11/13/12

Back to School

The University of Illinois has almost as many architectural styles as it has buildings. I've been able to get pictures of some and I have a list of others to photograph, so this is just the first of multiple posts. We should start a quick and dirty history of the University. It will explain pretty much everything.

History of the University 
In 1862, President Abraham Lincoln signed the Morrill Land-Grant Colleges Act of 1862, providing for the establishment of publicly-funded universities in the US. Texans founded Texas A&M under the Morrill Act. After the war, the state of Illinois passed the Griggs Bill of 1867 allocating land in Champaign-Urbana for the creation of a university. Like all land-grant colleges, the university in Champaign-Urbana was intended to be an Agricultural and Mechanical college, however, for reasons lost to history, the planners didn't want to bother with the the initials A&M. So they named the new school Illinois Industrial University. By the mid-1880s, the university had added liberal arts to the curriculum and the administration felt that current name sounded like a reformatory, a school for delinquents, so they switched to University of Illinois.

University Buildings
Classes commenced in an old seminary building, nicknamed The Elephant because of its size and ugliness. I found no official word on the style of The Elephant, but it looks Italianate to me. It had dorms, kitchens, and classrooms and could accommodate 130 students. In the 1880s, The Elephant fell over in a rain storm and the university built the Beckman Institute for Advanced Science and Technology in its place, about half a mile due north of the main quad.

The Elephant:

http://www.fs.uiuc.edu/
By the 1870s, the student population started to burst at the seams, so the university hired John M. Van Osdel to design University Hall in the Second Empire Style. A few years later, architect Nathan Clifford Ricker built the Chemistry Laboratory next to it, also in Second Empire.

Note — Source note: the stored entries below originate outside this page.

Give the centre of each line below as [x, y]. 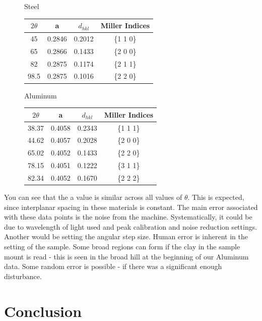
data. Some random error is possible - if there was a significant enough [113, 266]
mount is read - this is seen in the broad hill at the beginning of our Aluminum [126, 256]
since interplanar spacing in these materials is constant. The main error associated [131, 207]
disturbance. [23, 276]
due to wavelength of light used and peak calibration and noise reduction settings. [131, 226]
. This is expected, [216, 197]
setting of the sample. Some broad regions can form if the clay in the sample [122, 246]
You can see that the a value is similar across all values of [93, 197]
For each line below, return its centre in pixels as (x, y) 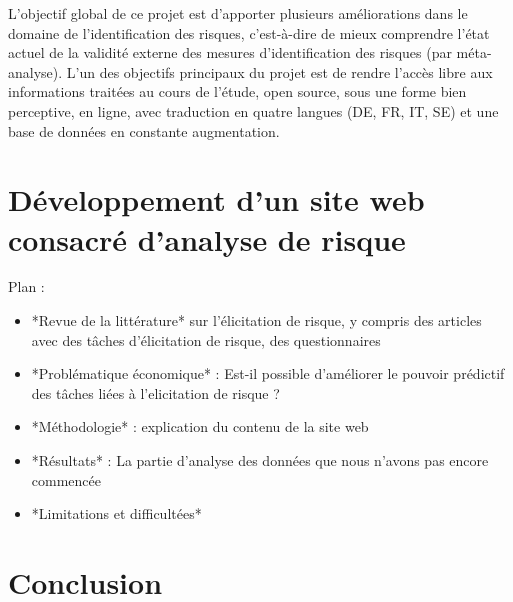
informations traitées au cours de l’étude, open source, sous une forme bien (237, 91)
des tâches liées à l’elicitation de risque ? (155, 392)
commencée (66, 479)
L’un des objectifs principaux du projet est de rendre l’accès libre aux (279, 71)
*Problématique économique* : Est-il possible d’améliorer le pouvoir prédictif (268, 373)
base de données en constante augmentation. (144, 130)
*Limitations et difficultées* (116, 513)
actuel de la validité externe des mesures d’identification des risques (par (230, 52)
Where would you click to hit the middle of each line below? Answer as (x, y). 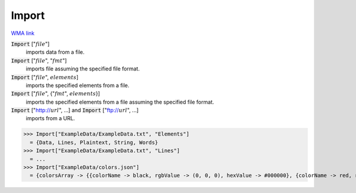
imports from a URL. (50, 118)
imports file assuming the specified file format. (83, 69)
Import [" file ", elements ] (45, 77)
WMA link (23, 33)
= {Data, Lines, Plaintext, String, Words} (94, 142)
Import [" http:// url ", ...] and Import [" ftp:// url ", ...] (75, 110)
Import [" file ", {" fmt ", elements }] (55, 94)
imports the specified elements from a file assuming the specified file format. (120, 102)
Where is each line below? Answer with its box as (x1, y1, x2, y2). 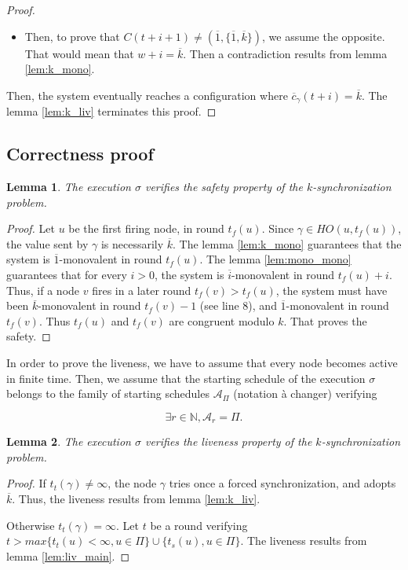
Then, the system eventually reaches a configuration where (6, 86, 288, 103)
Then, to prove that (24, 28, 120, 44)
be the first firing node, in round (68, 220, 224, 237)
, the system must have (275, 281, 388, 298)
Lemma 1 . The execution (6, 178, 131, 195)
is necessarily (100, 235, 164, 252)
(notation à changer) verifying (233, 385, 377, 402)
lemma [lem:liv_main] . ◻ (6, 547, 130, 564)

Ricker graduated from the Illiois Industrial University in 1873, the first person in the US to earn an architecture degree. He designed the Chemistry Laboratory and five other buildings on campus.

University Hall:

http://physics.illinois.edu/

Bringing Order to the Chaos
For the most part, the University has a mish-mash of architectural styles. They built buildings in the next available spot in the trendiest new style of the time. That said, the University grew from north to south and if you walk along that line of growth, you can almost see the development of architectural fad over time. Second Empire dominates the north part of campus, Queen Anne and Romanesque Revival line the center, and Georgian Revival adorns the southern end. Also, along the central axis lie the four quads.

This helter skelter planning drove administrators crazy. In the 1920s, they hired Charles A. Platt to sort it out. A prominent New York architect, Platt had designed homes and bulidings for the Astors, the Roosevelts, the Smithsonian, and MIT. At the southern end of the north-south axis, Platt planned an additional east-west axis (along Gregory Road, I believe). If you look at a map of the university today, you can see it still forms a rough triangle connecting those two axes. Platt designed buildings in the Georgian Revival style along the southern axis and dotted through the remainder of campus to unify the campus with a common architectural theme.